Omit all pictures. Reproduce exactly the lines from the first line of the records below through the line with "Notes on options for music (7, 126, 165, 142)".

Source data:
-------
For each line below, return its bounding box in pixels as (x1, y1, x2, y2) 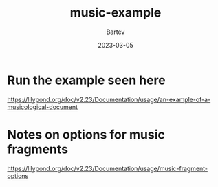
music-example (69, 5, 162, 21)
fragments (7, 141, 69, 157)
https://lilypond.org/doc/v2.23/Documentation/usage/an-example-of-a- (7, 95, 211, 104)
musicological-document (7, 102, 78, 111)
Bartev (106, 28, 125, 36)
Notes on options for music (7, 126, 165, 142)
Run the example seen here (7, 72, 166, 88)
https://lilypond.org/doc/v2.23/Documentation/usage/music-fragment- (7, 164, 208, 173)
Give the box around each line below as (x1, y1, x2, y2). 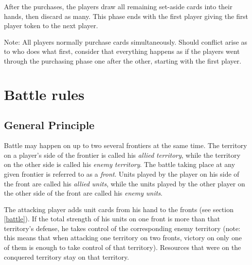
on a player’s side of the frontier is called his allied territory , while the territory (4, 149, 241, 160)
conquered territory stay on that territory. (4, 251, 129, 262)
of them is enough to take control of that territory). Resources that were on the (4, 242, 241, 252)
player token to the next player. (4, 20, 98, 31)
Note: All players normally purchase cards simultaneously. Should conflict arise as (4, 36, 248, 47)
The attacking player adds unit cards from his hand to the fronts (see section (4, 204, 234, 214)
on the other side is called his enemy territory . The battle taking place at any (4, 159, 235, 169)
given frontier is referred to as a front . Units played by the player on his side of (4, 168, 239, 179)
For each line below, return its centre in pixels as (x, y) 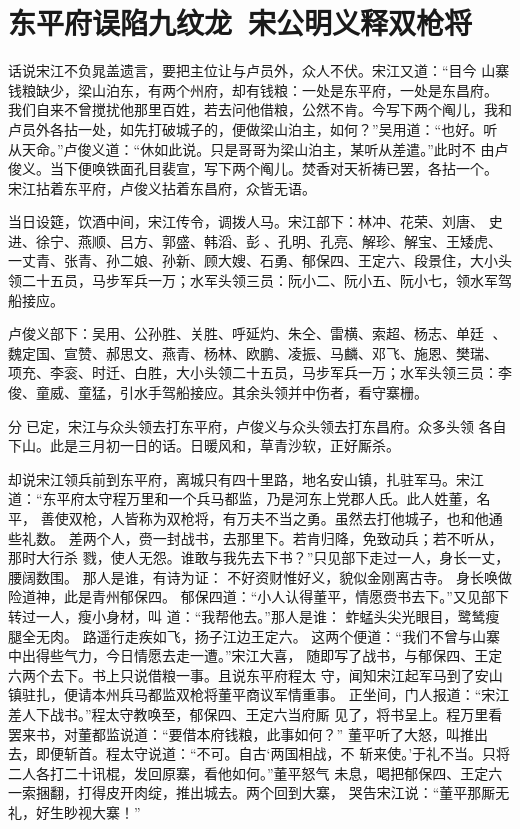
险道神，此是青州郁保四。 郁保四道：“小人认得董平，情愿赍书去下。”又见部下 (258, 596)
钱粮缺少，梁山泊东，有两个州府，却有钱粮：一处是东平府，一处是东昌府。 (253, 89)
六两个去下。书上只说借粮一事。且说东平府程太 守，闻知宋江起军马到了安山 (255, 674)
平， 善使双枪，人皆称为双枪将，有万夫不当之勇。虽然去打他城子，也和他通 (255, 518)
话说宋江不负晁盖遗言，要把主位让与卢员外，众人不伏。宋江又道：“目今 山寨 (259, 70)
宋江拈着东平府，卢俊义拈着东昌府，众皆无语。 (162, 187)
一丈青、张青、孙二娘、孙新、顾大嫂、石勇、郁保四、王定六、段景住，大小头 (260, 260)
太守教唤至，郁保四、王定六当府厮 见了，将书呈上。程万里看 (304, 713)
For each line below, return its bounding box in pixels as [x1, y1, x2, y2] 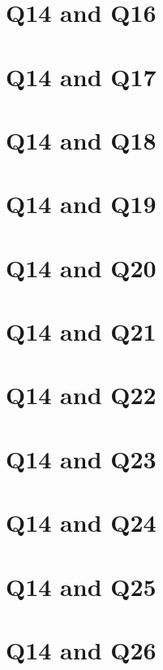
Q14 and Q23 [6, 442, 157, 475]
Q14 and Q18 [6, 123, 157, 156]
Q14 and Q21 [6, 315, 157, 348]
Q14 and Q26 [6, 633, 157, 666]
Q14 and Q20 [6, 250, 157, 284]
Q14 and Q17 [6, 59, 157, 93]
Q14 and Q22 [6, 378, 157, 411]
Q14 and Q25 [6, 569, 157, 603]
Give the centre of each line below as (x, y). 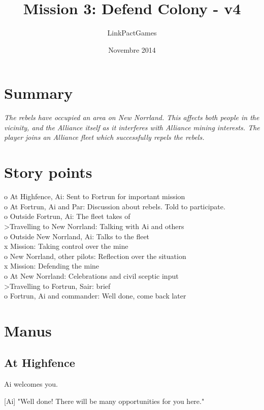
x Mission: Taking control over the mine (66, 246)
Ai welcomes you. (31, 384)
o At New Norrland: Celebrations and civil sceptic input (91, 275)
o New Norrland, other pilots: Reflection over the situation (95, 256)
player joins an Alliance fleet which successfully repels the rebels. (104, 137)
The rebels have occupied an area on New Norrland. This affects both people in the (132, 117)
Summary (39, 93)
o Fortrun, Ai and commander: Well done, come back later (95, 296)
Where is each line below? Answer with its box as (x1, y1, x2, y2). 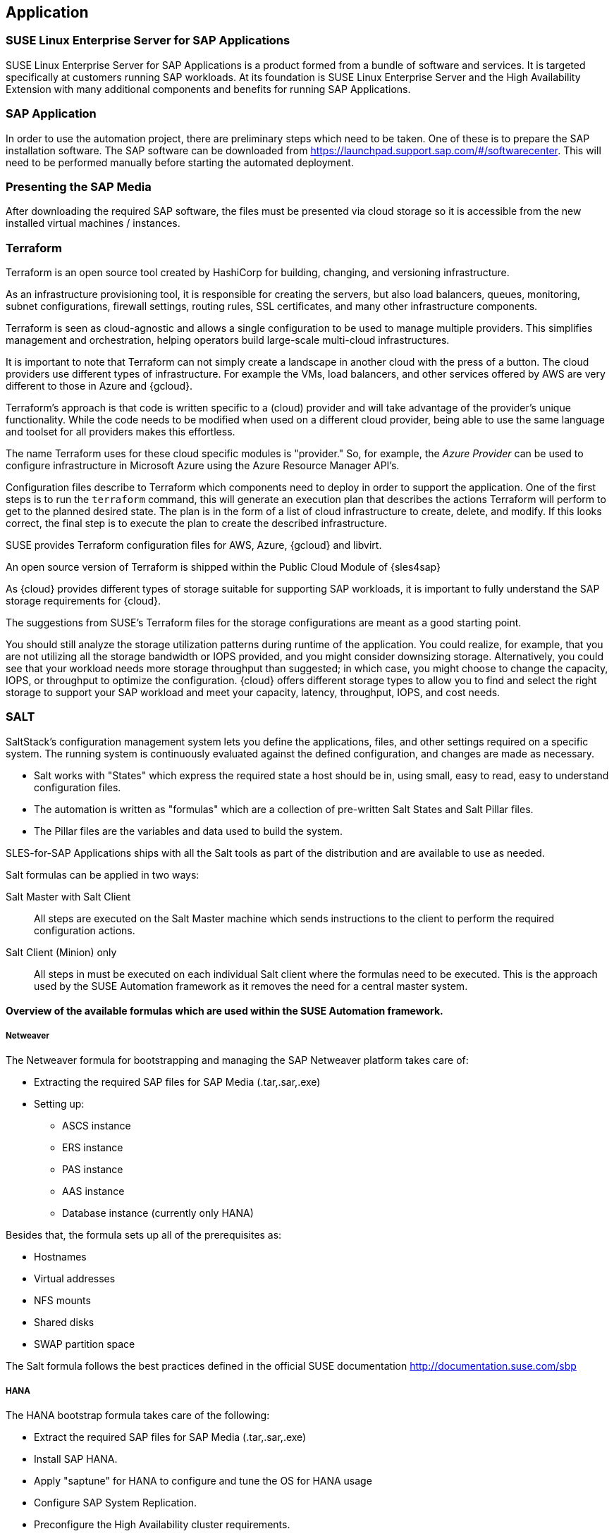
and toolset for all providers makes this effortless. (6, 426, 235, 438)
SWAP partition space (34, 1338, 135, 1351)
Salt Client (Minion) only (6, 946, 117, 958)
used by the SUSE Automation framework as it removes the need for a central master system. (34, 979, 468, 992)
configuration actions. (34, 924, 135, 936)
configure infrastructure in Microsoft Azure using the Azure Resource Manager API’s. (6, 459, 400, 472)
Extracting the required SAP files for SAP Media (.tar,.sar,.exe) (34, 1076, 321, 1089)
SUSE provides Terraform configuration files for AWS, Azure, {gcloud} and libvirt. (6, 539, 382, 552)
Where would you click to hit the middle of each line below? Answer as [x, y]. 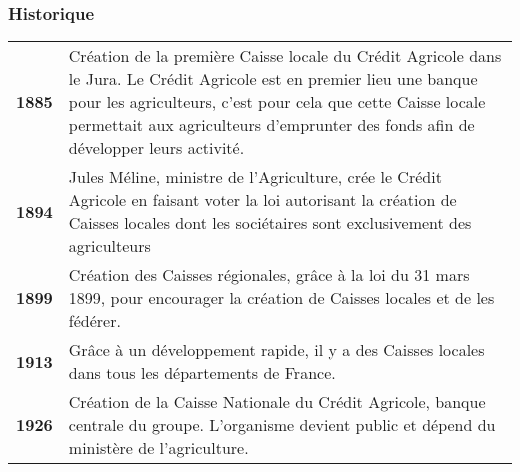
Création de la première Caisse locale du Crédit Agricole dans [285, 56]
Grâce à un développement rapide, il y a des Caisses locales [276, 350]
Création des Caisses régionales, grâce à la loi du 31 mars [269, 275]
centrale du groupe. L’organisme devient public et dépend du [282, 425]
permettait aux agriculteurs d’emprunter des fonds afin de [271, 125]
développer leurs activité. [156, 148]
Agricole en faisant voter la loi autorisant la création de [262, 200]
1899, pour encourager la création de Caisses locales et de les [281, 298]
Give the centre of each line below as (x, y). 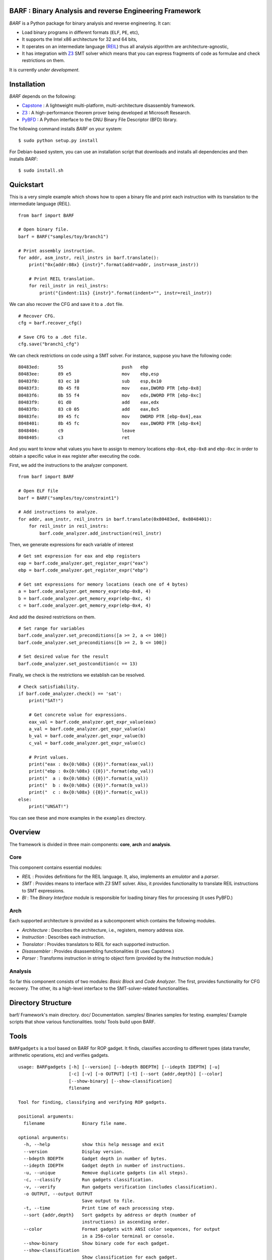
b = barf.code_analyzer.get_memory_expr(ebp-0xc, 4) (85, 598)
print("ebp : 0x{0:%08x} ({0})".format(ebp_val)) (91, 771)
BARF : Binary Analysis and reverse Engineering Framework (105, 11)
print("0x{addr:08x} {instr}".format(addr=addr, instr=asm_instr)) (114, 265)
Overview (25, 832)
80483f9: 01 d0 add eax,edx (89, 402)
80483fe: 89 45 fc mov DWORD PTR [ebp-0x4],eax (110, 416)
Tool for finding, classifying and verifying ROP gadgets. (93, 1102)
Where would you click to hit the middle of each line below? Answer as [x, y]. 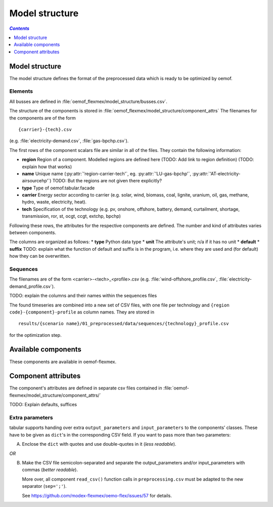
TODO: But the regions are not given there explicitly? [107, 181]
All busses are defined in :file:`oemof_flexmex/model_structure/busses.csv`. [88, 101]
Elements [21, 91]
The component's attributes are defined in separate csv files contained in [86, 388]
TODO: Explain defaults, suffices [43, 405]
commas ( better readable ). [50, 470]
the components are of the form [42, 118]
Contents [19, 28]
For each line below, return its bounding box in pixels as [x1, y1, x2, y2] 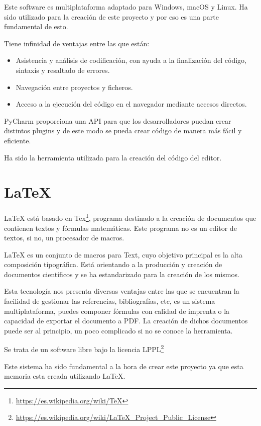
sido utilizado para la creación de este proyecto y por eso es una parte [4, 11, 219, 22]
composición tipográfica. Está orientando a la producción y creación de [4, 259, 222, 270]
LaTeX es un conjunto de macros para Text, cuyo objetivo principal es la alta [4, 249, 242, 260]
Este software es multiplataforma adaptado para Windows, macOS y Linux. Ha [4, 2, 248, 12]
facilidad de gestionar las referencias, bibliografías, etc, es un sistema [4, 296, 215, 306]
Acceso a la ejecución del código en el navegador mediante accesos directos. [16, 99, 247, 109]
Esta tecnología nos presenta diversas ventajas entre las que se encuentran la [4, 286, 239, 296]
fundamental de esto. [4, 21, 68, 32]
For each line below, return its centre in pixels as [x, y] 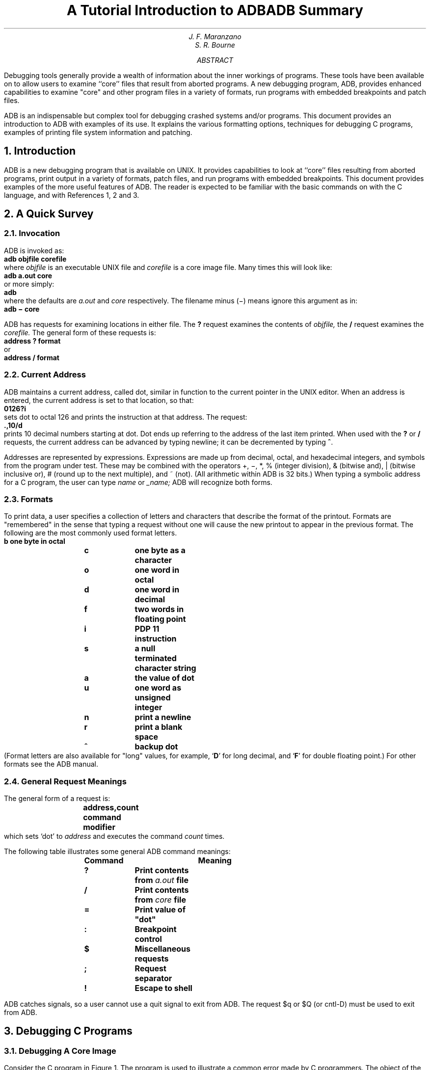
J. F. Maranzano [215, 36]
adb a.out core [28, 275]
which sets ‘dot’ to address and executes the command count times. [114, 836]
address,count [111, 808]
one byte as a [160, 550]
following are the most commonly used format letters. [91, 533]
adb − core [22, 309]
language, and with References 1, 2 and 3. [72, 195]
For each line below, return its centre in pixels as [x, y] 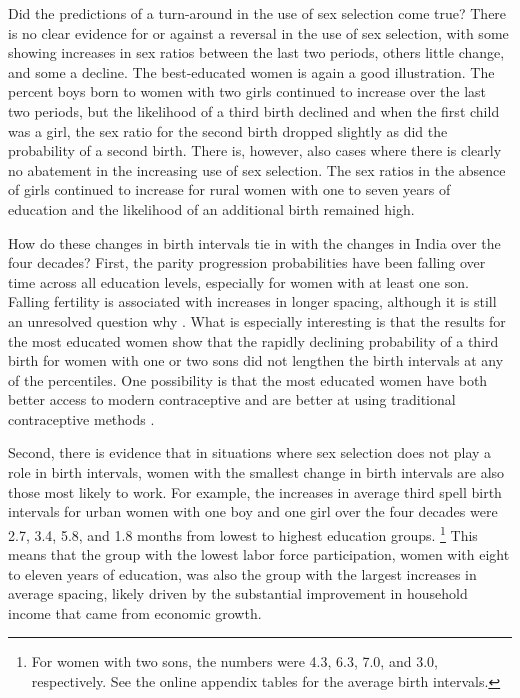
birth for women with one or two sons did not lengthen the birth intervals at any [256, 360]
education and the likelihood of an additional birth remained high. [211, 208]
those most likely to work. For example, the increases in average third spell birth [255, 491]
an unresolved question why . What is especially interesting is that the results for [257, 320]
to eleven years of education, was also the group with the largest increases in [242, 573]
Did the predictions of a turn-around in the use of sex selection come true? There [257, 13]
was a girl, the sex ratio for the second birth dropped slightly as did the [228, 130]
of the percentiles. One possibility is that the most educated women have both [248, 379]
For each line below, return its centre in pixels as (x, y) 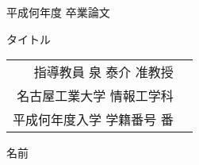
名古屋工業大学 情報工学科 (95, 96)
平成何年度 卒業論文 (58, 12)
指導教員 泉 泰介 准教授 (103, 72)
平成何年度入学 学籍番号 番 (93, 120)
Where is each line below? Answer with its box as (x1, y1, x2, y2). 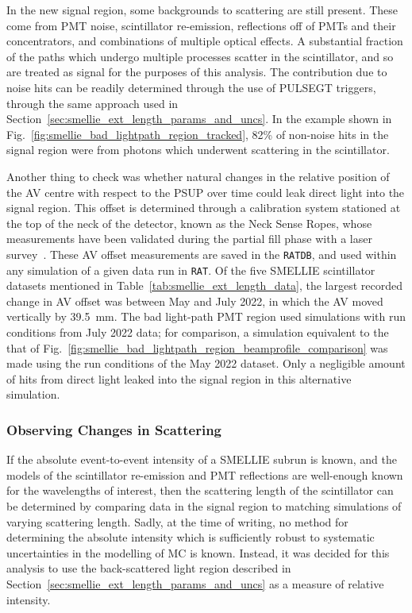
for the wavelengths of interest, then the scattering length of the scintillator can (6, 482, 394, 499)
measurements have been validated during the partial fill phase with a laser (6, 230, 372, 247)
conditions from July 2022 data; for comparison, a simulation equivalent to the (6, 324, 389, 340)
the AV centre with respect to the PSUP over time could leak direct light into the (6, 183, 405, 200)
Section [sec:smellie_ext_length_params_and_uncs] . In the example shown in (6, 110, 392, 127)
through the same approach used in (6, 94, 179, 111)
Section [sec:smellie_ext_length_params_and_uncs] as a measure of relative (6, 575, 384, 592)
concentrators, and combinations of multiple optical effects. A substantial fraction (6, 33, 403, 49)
-------
◆ Answer area ◆
For each line below, return its bounding box in pixels as (x1, y1, x2, y2) 
music-example (69, 5, 162, 21)
fragments (7, 141, 69, 157)
https://lilypond.org/doc/v2.23/Documentation/usage/an-example-of-a- (7, 95, 211, 104)
musicological-document (7, 102, 78, 111)
Bartev (106, 28, 125, 36)
Notes on options for music (7, 126, 165, 142)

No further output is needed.